DATA RECORDS:
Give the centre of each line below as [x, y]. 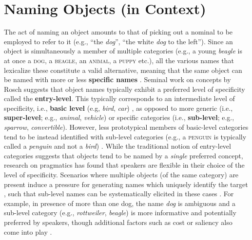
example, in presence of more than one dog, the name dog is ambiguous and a [120, 203]
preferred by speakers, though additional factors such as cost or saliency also [118, 222]
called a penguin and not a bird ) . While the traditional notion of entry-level [117, 146]
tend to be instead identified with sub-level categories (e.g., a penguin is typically [125, 136]
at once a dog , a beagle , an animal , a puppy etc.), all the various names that [119, 60]
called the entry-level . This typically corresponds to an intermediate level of [119, 98]
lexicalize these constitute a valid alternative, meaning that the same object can [123, 70]
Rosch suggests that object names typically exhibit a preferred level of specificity [125, 89]
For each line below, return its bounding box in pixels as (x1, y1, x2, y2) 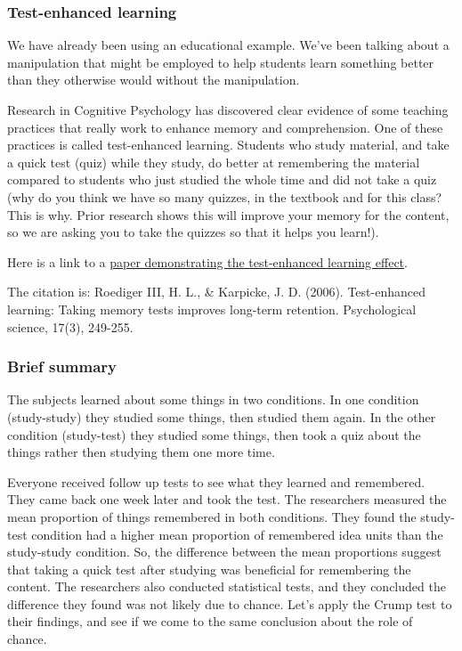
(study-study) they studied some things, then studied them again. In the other (7, 407, 436, 426)
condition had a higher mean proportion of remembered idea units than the (31, 525, 443, 543)
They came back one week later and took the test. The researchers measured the (7, 490, 447, 509)
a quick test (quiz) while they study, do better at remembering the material (7, 152, 420, 171)
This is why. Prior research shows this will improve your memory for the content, (7, 205, 450, 224)
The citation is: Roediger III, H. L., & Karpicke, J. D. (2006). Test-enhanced (7, 282, 426, 301)
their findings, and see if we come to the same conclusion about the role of (7, 612, 413, 631)
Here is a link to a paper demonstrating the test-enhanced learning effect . (7, 252, 408, 271)
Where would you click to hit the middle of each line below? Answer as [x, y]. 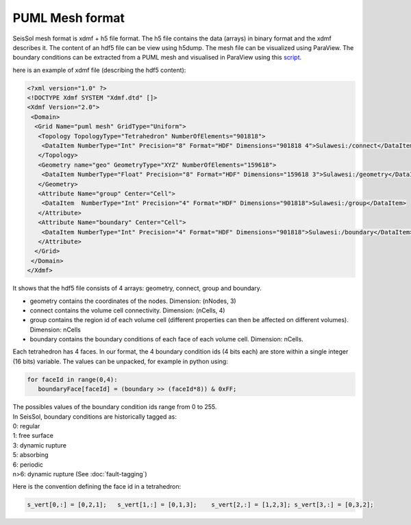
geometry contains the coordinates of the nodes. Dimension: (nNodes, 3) [133, 301]
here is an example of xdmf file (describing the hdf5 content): [99, 70]
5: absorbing [30, 455]
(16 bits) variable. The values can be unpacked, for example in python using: [121, 361]
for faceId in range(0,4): [72, 379]
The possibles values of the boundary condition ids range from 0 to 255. [115, 407]
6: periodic [28, 464]
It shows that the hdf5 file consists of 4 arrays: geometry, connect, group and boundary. [137, 289]
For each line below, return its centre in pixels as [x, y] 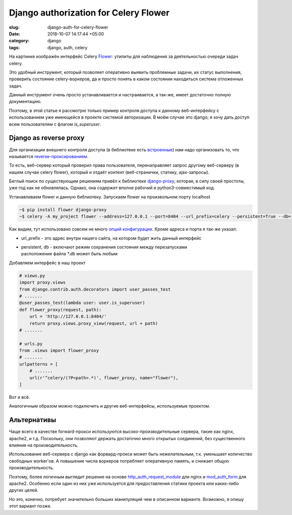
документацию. [25, 102]
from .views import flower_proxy [59, 351]
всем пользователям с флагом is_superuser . [55, 124]
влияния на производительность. [44, 445]
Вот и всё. [19, 397]
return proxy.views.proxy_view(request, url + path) [94, 323]
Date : [15, 34]
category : [19, 41]
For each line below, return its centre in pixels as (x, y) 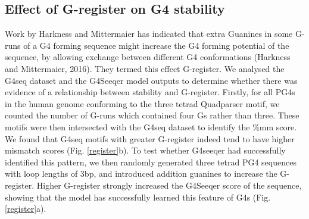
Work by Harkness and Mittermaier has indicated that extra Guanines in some (149, 34)
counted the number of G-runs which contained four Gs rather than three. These (152, 115)
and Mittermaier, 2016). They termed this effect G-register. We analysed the (145, 68)
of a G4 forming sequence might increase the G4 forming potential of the (156, 45)
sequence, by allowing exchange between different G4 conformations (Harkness (148, 57)
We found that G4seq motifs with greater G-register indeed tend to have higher (150, 138)
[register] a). (26, 209)
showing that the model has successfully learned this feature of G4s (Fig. (138, 197)

EXERCISE DETAILS:
Go through the records line by line and count those containing the string "called". Give only the total.

ANSWER FOR THE TASK:
2